Not to worry, we have impressive new targets to meet the targets routinely missed in the NHS, which will themselves be missed as council cuts continue to undermine social care and plunge more people into crisis.
The announcement that overshadowed it all, of course, was on the two-child cap. It will be scrapped in Scotland by “early 2026,” Robison told us. What’s not to like?
This disgusting Tory policy leaves 15,000 children in Scotland languishing in poverty because their mothers cannot prove they were conceived in rape.
There is no legitimate argument in the policy’s defence, and those in the Labour government who argue it must stay to keep budgets in check, or — in some ways worse — that it is terrible but must stay until a new benefits system is devised, should hang their heads in shame, or even better, resign.
I’ll reserve judgement on the SNP’s announcement, but at least they have now accepted something can be done, even if they have allocated not a single penny to its mitigation and tied themselves into not raising taxes later on to help pay for it either.
For seven years, they have denied action was possible, moving through the five stages of grief for governments who mourn having to actually do something about anything — denial, anger, bargaining, embarrassment, and acceptance.
The process moved slightly faster on the bedroom tax; it took only two years, which included then finance secretary John Swinney in his angry phase telling MSPs it shouldn’t be mitigated because it would “let the Tories off the hook.”

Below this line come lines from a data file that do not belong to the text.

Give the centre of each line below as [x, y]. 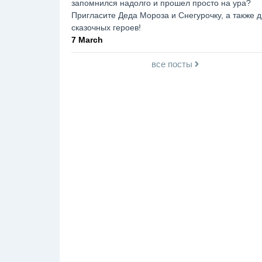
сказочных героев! [106, 27]
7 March [87, 39]
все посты [172, 64]
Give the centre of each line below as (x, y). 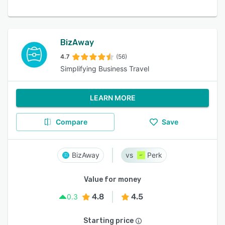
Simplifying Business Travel (105, 69)
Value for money (113, 180)
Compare (71, 122)
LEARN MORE (113, 98)
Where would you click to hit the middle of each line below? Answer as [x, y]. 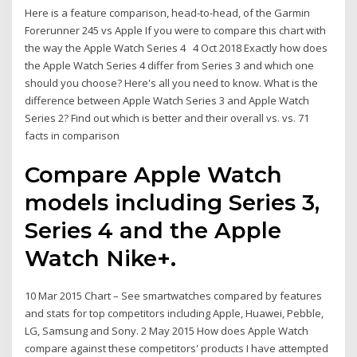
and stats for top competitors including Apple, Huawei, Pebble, [175, 313]
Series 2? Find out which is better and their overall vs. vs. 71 [167, 118]
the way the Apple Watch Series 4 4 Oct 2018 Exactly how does [177, 48]
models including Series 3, [173, 202]
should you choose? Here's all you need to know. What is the [172, 83]
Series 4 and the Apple [153, 230]
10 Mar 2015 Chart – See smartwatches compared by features [174, 295]
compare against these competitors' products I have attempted [177, 348]
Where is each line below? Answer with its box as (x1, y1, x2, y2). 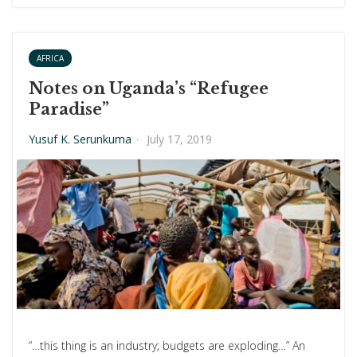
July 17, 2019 (147, 131, 212, 147)
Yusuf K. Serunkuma (29, 131, 131, 147)
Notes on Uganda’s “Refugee (29, 79, 269, 98)
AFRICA (37, 53, 64, 64)
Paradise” (29, 100, 109, 119)
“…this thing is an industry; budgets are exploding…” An (29, 338, 305, 353)
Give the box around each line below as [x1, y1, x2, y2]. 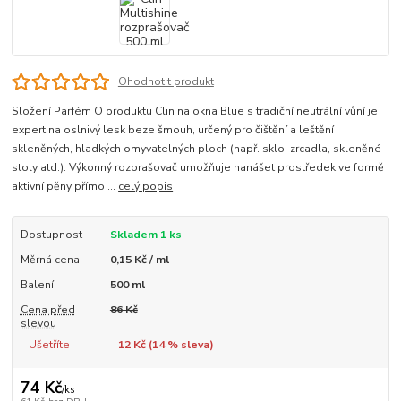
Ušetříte [28, 337, 70, 353]
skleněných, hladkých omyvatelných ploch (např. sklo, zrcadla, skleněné [12, 141, 382, 157]
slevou [20, 316, 56, 331]
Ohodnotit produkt [117, 73, 214, 89]
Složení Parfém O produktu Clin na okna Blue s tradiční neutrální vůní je [12, 104, 379, 119]
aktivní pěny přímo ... [12, 179, 119, 194]
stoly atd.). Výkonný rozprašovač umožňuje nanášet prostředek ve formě [12, 160, 385, 175]
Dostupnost [20, 227, 82, 243]
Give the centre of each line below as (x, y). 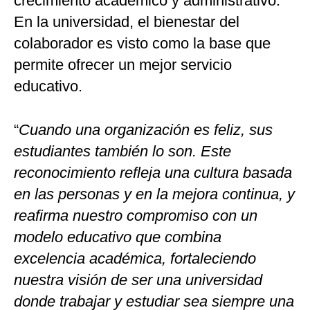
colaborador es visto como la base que (142, 43)
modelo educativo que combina (118, 237)
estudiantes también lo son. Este (122, 151)
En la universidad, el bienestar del (127, 22)
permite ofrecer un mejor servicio (123, 65)
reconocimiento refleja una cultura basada (153, 173)
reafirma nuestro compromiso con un (136, 216)
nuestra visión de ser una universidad (138, 280)
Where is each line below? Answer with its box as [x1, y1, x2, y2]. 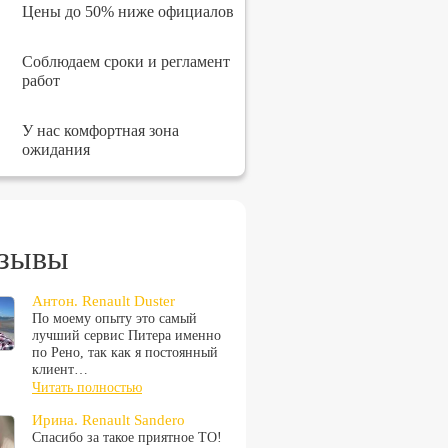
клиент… [32, 362, 88, 377]
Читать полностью [32, 380, 142, 395]
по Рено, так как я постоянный [32, 345, 218, 360]
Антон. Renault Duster [32, 293, 175, 309]
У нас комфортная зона [22, 122, 179, 139]
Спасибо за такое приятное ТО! [32, 430, 222, 445]
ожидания [22, 141, 90, 158]
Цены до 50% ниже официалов [22, 3, 234, 20]
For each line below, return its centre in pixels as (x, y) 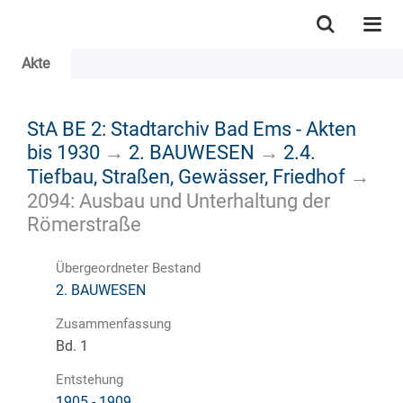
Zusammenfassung (113, 323)
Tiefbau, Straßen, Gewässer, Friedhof (186, 176)
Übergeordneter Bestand (128, 268)
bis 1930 (63, 152)
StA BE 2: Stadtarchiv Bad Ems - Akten (192, 128)
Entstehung (90, 379)
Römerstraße (84, 224)
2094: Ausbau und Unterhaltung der (179, 200)
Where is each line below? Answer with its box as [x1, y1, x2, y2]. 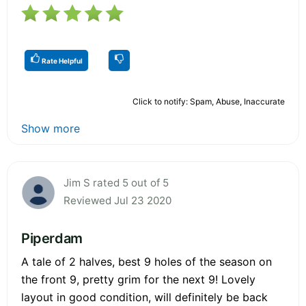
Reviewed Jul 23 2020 [64, 193, 171, 207]
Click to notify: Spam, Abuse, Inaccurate [133, 96, 285, 107]
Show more [21, 121, 80, 135]
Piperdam [21, 229, 83, 247]
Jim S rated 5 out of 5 [64, 176, 169, 189]
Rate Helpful [40, 56, 83, 65]
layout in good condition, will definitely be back [21, 290, 268, 304]
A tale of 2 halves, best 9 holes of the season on [21, 254, 272, 268]
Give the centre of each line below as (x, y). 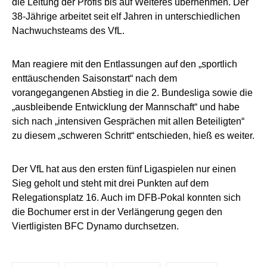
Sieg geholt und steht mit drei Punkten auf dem (110, 183)
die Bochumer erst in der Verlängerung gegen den (117, 212)
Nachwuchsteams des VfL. (68, 30)
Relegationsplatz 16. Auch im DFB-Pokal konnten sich (126, 197)
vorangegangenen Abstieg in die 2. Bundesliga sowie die (132, 92)
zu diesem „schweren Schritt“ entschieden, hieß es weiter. (133, 135)
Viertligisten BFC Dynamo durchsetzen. (95, 226)
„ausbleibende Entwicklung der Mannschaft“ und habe (126, 107)
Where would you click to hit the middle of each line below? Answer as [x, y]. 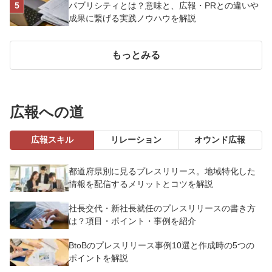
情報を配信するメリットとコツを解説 [141, 184]
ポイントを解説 [98, 258]
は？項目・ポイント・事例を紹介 [132, 221]
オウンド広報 [220, 139]
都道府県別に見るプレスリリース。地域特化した [162, 172]
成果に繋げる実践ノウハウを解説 [132, 19]
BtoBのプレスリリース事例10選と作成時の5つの [161, 246]
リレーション [136, 139]
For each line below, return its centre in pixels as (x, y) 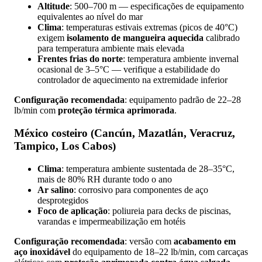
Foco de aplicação (73, 211)
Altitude (54, 6)
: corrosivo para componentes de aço (141, 189)
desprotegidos (63, 200)
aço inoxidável (42, 251)
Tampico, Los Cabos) (65, 146)
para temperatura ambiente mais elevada (111, 49)
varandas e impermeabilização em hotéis (111, 221)
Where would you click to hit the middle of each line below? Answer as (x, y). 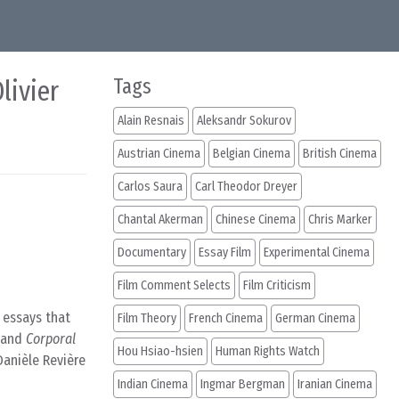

Maybe it’s an announcement made possible by Labour’s pitiful bargaining on the subject, maybe this announcement is just what’s needed to move Labour into embarrassment, maybe it’s all just cynical choreography, but if one child escapes poverty as a result, I’ll live with that.
We shall see.
Turning to head back to greater Govan, the glow of Grangemouth’s flare still haunts the sky.
Its fate, and those of its workers, still in the hands of a market which SNP, Labour, and Tory governments before them assure us cannot be bucked.
They haven’t made it out of denial yet, but they better get their act together before their negligence creates another ghost town. Grangemouth can’t wait seven years.